The neural tube is the embryonic precursor to the adult brain and spinal cord. Disruptions in its formation, a process known as neurulation, can result in severe birth defects called neural tube defects. Neurulation is a complex, multi-step morphogenetic process that transforms a flat sheet of cells into a neural tube. Cellular protrusions such as filopodia and lamellipodia have been proposed to play critical roles in this process (1). However, their involvement remains unclear, as most observations have been limited to fixed specimens, with limited live imaging data available to capture their dynamic behaviour (1 - 4).
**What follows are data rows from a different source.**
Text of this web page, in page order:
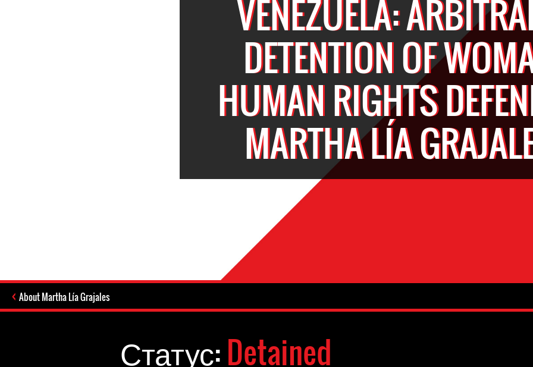
VENEZUELA:
DETENTION OF
HUMAN RIGHTS
MARTHA LÍA
About Martha Lía Grajales
Статус:Detained
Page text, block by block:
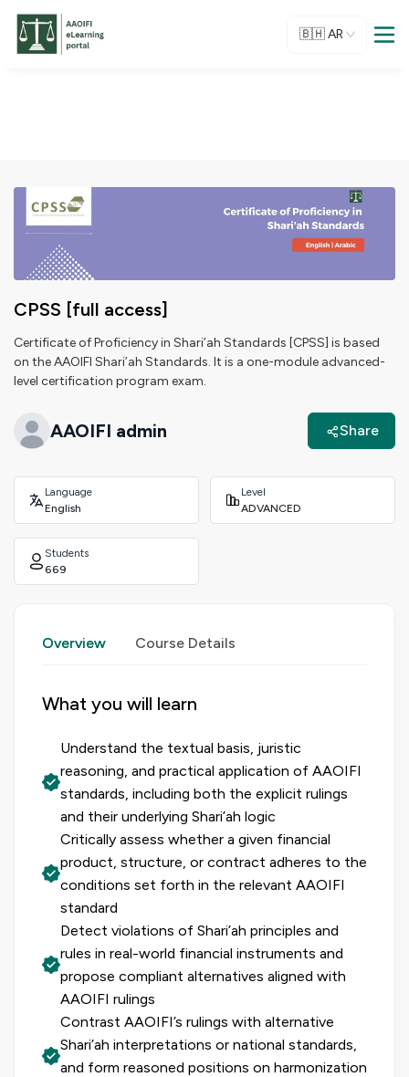
🇧🇭AR
CPSS [full access]
Certificate of Proficiency in Shari’ah Standards [CPSS] is based
on the AAOIFI Shari’ah Standards. It is a one-module advanced-
level certification program exam.
AAOIFI admin Share
Language
English
Level
ADVANCED
Students
669
Overview Course Details
What you will learn
Understand the textual basis, juristic
reasoning, and practical application of AAOIFI
standards, including both the explicit rulings
and their underlying Shari’ah logic
Critically assess whether a given financial
product, structure, or contract adheres to the
conditions set forth in the relevant AAOIFI
standard
Detect violations of Shari’ah principles and
rules in real-world financial instruments and
propose compliant alternatives aligned with
AAOIFI rulings
Contrast AAOIFI’s rulings with alternative
Shari’ah interpretations or national standards,
and form reasoned positions on harmonization
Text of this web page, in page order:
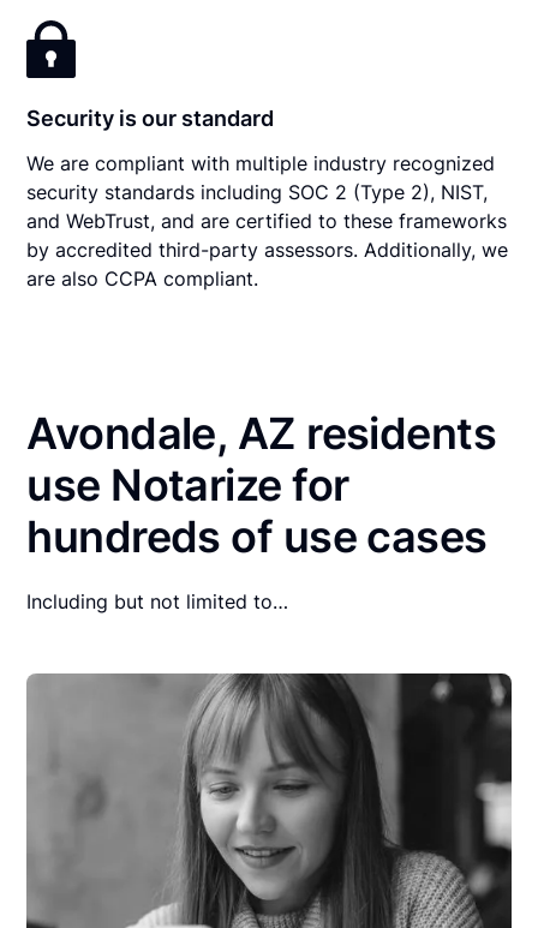
Security is our standard
We are compliant with multiple industry recognized
security standards including SOC 2 (Type 2), NIST,
and WebTrust, and are certified to these frameworks
by accredited third-party assessors. Additionally, we
are also CCPA compliant.
Avondale, AZ residents
use Notarize for
hundreds of use cases
Including but not limited to…
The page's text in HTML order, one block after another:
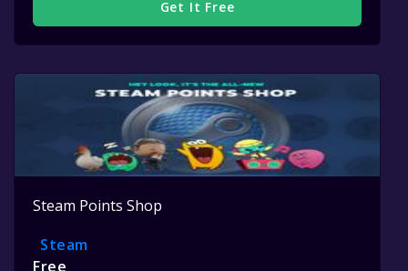
Get It Free
Steam Points Shop
Steam
Free
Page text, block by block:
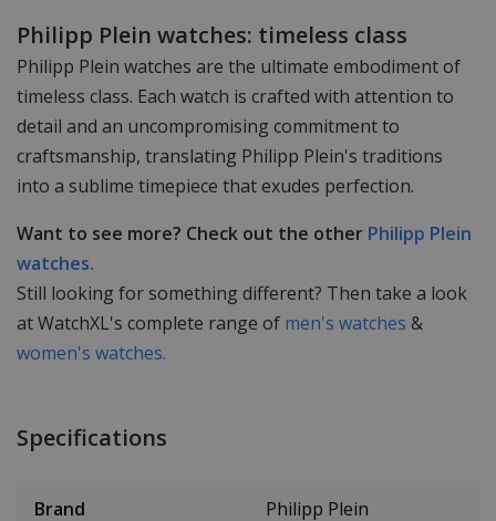
Philipp Plein watches: timeless class
Philipp Plein watches are the ultimate embodiment of
timeless class. Each watch is crafted with attention to
detail and an uncompromising commitment to
craftsmanship, translating Philipp Plein's traditions
into a sublime timepiece that exudes perfection.
Want to see more? Check out the other Philipp Plein
watches.
Still looking for something different? Then take a look
at WatchXL's complete range of men's watches &
women's watches.
Specifications
Brand Philipp Plein
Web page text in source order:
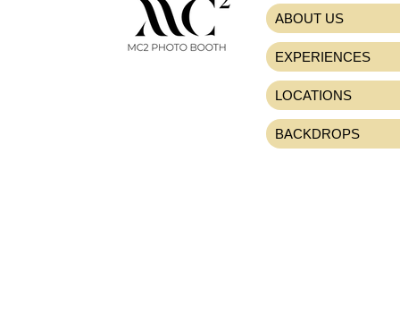
ABOUT US
EXPERIENCES
LOCATIONS
BACKDROPS
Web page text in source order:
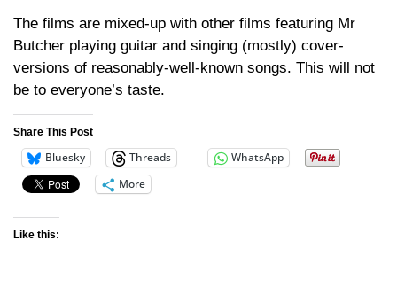
The films are mixed-up with other films featuring Mr
Butcher playing guitar and singing (mostly) cover-
versions of reasonably-well-known songs. This will not
be to everyone’s taste.
Share This Post
Bluesky Threads
WhatsApp
More
Like this:
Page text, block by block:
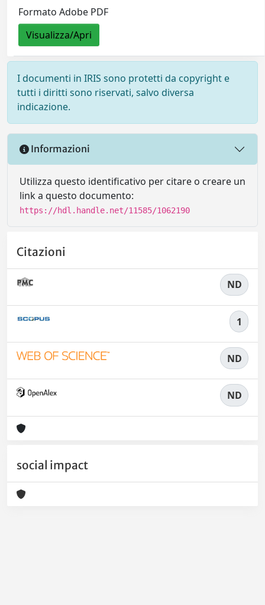
Formato Adobe PDF
Visualizza/Apri
I documenti in IRIS sono protetti da copyright e
tutti i diritti sono riservati, salvo diversa
indicazione.
Informazioni
Utilizza questo identificativo per citare o creare un
link a questo documento:
https://hdl.handle.net/11585/1062190
Citazioni
ND
1
ND
ND
social impact
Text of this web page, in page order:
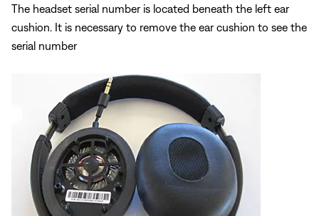
The headset serial number is located beneath the left ear
cushion. It is necessary to remove the ear cushion to see the
serial number

We previously generated a transgenic LifeAct–EGFP quail line to study actin organisation and dynamics during morphogenesis in vivo (5). This model provides a unique opportunity to investigate the behaviour of protrusions in the developing neural tube. Using in vivo live imaging, we demonstrate that these protrusions are highly dynamic, continuously changing in shape and area over periods ranging from minutes to over an hour until the advancing zippering point of the neural tube reaches them. The protrusions extend from the edges of the neural tube into the lumen, sometimes establishing contact with the opposite neural fold. For the first time, we show that these protrusions actively contribute to neurulation by mechanically pulling the opposing neural folds together. Furthermore, our data reveal an intriguing spatial organisation of protrusions in the open neural tube, with their positions strongly correlating with developing somites and fibronectin deposition patterns. The precise mechanisms driving the timing and localisation of these specialised structures remain under investigation.
Elucidating how cellular protrusions facilitate neural tube closure may enhance our understanding of the aetiology of neural tube defects and guide the development of potential interventions for these common congenital disorders.